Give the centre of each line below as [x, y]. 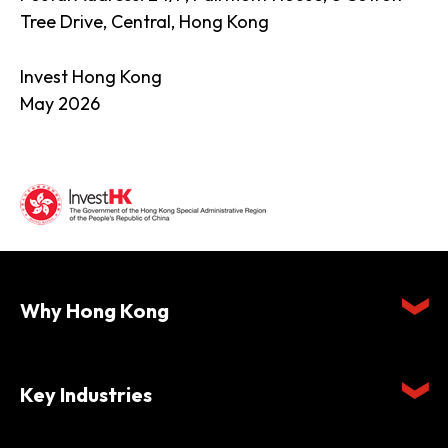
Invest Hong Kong [93, 76]
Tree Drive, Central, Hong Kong [144, 21]
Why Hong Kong [94, 310]
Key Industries [86, 394]
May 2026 [60, 103]
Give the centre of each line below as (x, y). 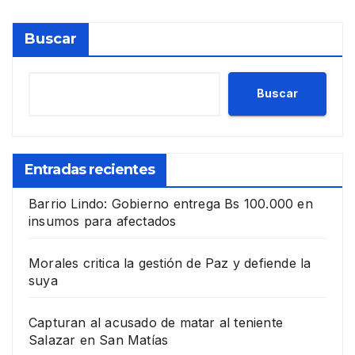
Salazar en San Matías (99, 340)
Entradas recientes (90, 169)
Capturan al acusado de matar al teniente (156, 322)
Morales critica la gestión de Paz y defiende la (170, 263)
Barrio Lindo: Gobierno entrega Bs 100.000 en (171, 203)
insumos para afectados (103, 221)
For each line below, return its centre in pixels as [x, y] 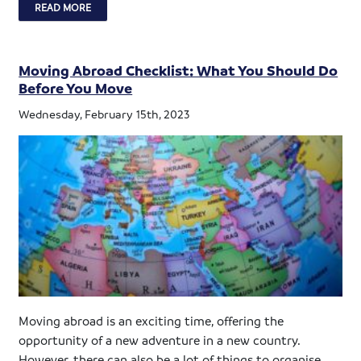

···

Starting with the top line, write out all the data above exactly; keep the pictures out.

RESPONSE BELOW:
Give the centre of each line below as [x, y]. 
Invest Hong Kong [93, 76]
Tree Drive, Central, Hong Kong [144, 21]
Why Hong Kong [94, 310]
Key Industries [86, 394]
May 2026 [60, 103]
Give the centre of each line below as (x, y). 
Salazar en San Matías (99, 340)
Entradas recientes (90, 169)
Capturan al acusado de matar al teniente (156, 322)
Morales critica la gestión de Paz y defiende la (170, 263)
Barrio Lindo: Gobierno entrega Bs 100.000 en (171, 203)
insumos para afectados (103, 221)
For each line below, return its centre in pixels as [x, y] 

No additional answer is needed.